As unique and distinctive features, \(\texttt {life}^{\text{x}}\)-ep provides two options for prescribing myocardial fibers. Users can either import them from a file or generate them online by exploiting the LDRBMs presented in [17] and implemented in the previous release \(\texttt {life}^{\text{x}}\)-fiber [15]. Moreover, it supports spatial heterogeneity in the choice of both models and physical coefficients, easily configurable through a convenient parameter file, without the need to access and modify the source code.

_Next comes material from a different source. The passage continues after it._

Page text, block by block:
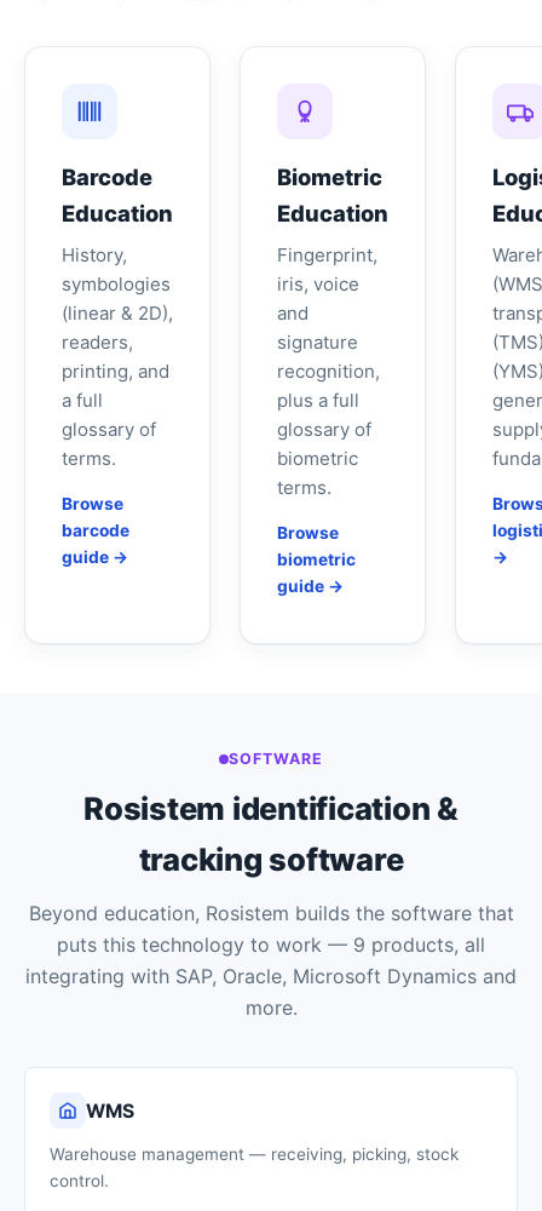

\(\texttt {life}^{\text{x}}\)-ep benefits from its high-performance computing capabilities, achieving ideal parallel speedup on thousands of cores. The accuracy and reliability of \(\texttt {life}^{\text{x}}\)-ep have been verified through a benchmark for computational electrophysiology, ensuring the validity of its results. Furthermore, a range of idealized and realistic cardiac simulations in both normal and pathological settings highlights its capabilities and versatility in capturing complex cardiac dynamics and its potential for patient-specific studies. \(\texttt {life}^{\text{x}}\)-ep offers the capability to facilitate the simulation of pathological scenarios, allowing the creation of scars, grey zones, and an arbitrary number of conduction “levels”. This potential impact in the study of pathologies can prove to be highly valuable.

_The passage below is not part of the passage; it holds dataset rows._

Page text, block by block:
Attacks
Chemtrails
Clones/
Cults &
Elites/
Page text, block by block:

In conclusion, \(\texttt {life}^{\text{x}}\)-ep provides to the scientific community a comprehensive, high-performance, and user-friendly software for conducting in-silico cardiac electrophysiology simulations.

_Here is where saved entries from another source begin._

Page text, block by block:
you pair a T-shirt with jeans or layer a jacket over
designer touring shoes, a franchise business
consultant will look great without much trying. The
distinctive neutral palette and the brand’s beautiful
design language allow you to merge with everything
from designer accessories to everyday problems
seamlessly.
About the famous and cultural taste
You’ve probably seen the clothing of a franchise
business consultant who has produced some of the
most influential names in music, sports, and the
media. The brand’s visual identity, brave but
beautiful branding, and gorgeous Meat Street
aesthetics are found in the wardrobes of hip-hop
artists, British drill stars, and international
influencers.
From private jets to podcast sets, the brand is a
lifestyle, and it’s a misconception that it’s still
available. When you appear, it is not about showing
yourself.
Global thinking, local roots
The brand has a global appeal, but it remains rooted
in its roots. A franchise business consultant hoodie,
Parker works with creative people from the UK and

In the future, efforts will be made to further improving the accuracy and efficiency of \(\texttt {life}^{\text{x}}\)-ep. One possible approach is the adoption of lookup tables instead of repeatedly evaluating the expensive functions in the ionic current term, which could provide a speed-up, although with a potential impact on accuracy [86]. Inexact solvers, such as those based on domain decomposition methods, show promising optimality and scalability properties [87]. Recent studies have also highlighted the advantages of employing high-order discretization schemes for accurately capturing the intricate electrical wavefront propagation observed in cardiac electrophysiology [19]. These schemes not only offer improved accuracy but also enable the implementation of efficient matrix-free solvers that require minimal memory usage [19]. This opens up the possibility of leveraging GPU architectures for accelerated computations [88]. Additionally, the use of higher-order or adaptive time stepping schemes and \(hp\)-adaptive FE holds the potential to achieve greater accuracy in simulations while optimizing computational efficiency [89]. These developments aim to further enhance the capabilities of \(\texttt {life}^{\text{x}}\)-ep and expand its range of features.

Availability and requirements

Project name: \(\texttt {life}^{\text{x}}\)-ep

Project home page: https://lifex.gitlab.io/

Operating system(s): Linux (x86-64)

Programming language: C++

Other requirements: glibc version 2.28 or higher

License: CC BY-NC-ND 4.0

Any restrictions to use by non-academics: no additional restriction.